→ Goal of the exercise
Reprint all of the data below exactly as shown and skip every image.

→ Data supplied

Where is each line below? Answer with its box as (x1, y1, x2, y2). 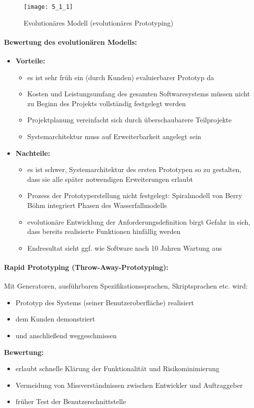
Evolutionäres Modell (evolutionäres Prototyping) (24, 17, 174, 28)
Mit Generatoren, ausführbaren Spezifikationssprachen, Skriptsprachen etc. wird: (4, 281, 248, 291)
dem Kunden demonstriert (15, 314, 95, 324)
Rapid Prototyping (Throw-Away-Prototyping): (4, 262, 169, 272)
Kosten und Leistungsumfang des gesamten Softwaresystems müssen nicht (27, 88, 250, 99)
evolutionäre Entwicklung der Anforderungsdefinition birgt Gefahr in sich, (27, 216, 251, 227)
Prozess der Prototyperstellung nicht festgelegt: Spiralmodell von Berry (27, 190, 242, 201)
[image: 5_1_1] (24, 3, 73, 10)
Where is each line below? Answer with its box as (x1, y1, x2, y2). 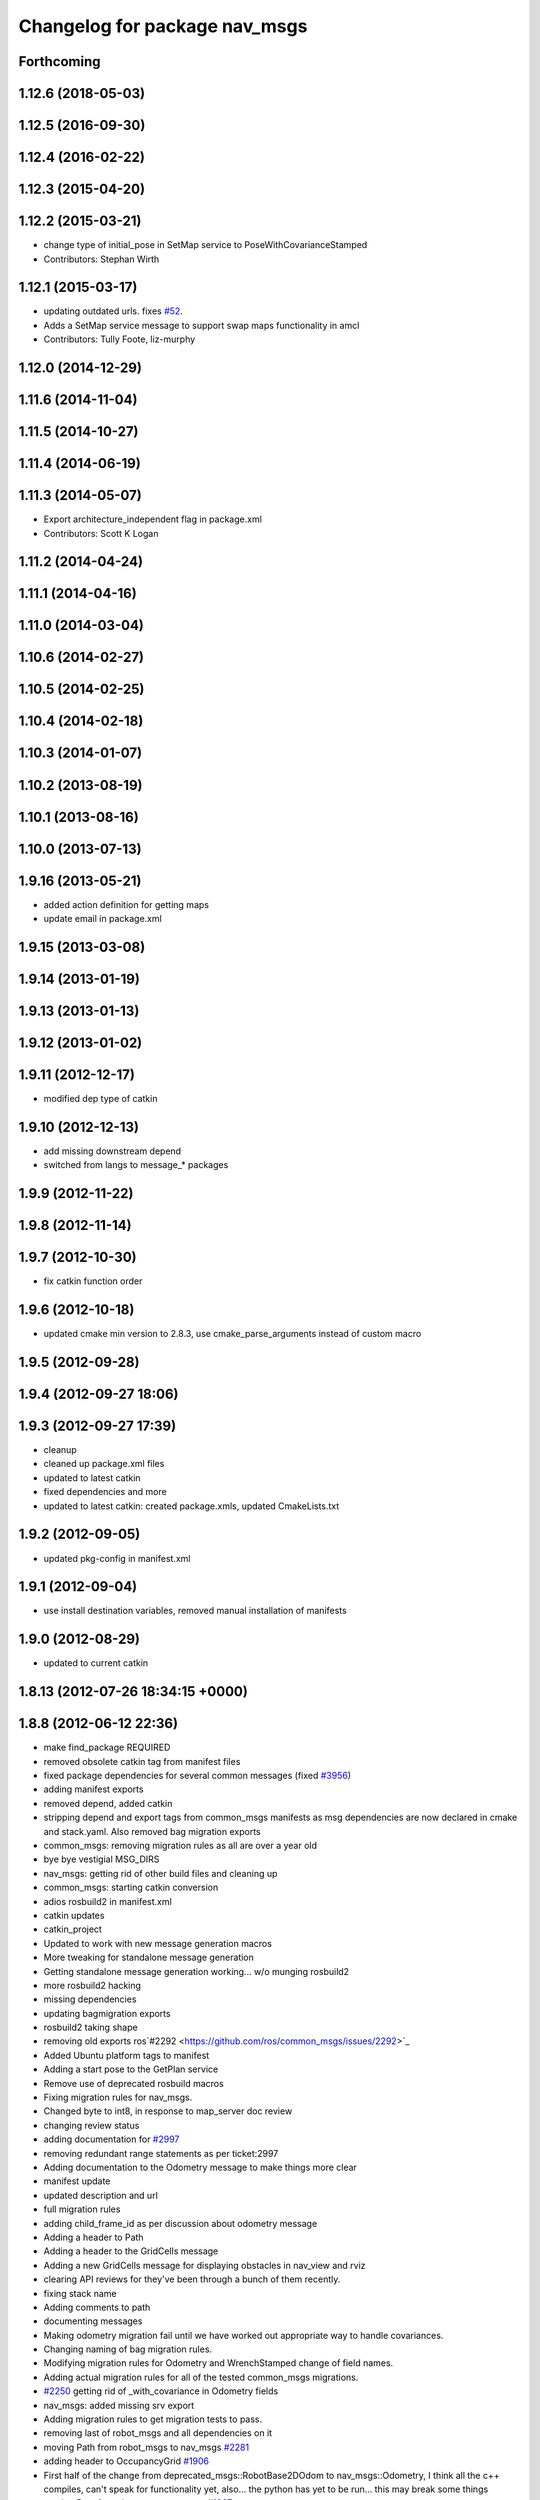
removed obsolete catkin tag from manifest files (43, 1755, 241, 1767)
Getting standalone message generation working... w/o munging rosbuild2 (43, 1965, 350, 1977)
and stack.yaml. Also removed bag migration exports (43, 1825, 261, 1837)
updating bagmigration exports (43, 2007, 171, 2019)
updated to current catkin (43, 1657, 149, 1669)
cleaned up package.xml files (43, 1458, 165, 1470)
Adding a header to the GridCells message (43, 2245, 219, 2257)
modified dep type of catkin (43, 1093, 158, 1104)

→ Result for this exercise
Where is each line below? Answer with its box as (x1, y1, x2, y2). 
Evolutionäres Modell (evolutionäres Prototyping) (24, 17, 174, 28)
Mit Generatoren, ausführbaren Spezifikationssprachen, Skriptsprachen etc. wird: (4, 281, 248, 291)
dem Kunden demonstriert (15, 314, 95, 324)
Rapid Prototyping (Throw-Away-Prototyping): (4, 262, 169, 272)
Kosten und Leistungsumfang des gesamten Softwaresystems müssen nicht (27, 88, 250, 99)
evolutionäre Entwicklung der Anforderungsdefinition birgt Gefahr in sich, (27, 216, 251, 227)
Prozess der Prototyperstellung nicht festgelegt: Spiralmodell von Berry (27, 190, 242, 201)
[image: 5_1_1] (24, 3, 73, 10)
Where is each line below? Answer with its box as (x1, y1, x2, y2). 
removed obsolete catkin tag from manifest files (43, 1755, 241, 1767)
Getting standalone message generation working... w/o munging rosbuild2 (43, 1965, 350, 1977)
and stack.yaml. Also removed bag migration exports (43, 1825, 261, 1837)
updating bagmigration exports (43, 2007, 171, 2019)
updated to current catkin (43, 1657, 149, 1669)
cleaned up package.xml files (43, 1458, 165, 1470)
Adding a header to the GridCells message (43, 2245, 219, 2257)
modified dep type of catkin (43, 1093, 158, 1104)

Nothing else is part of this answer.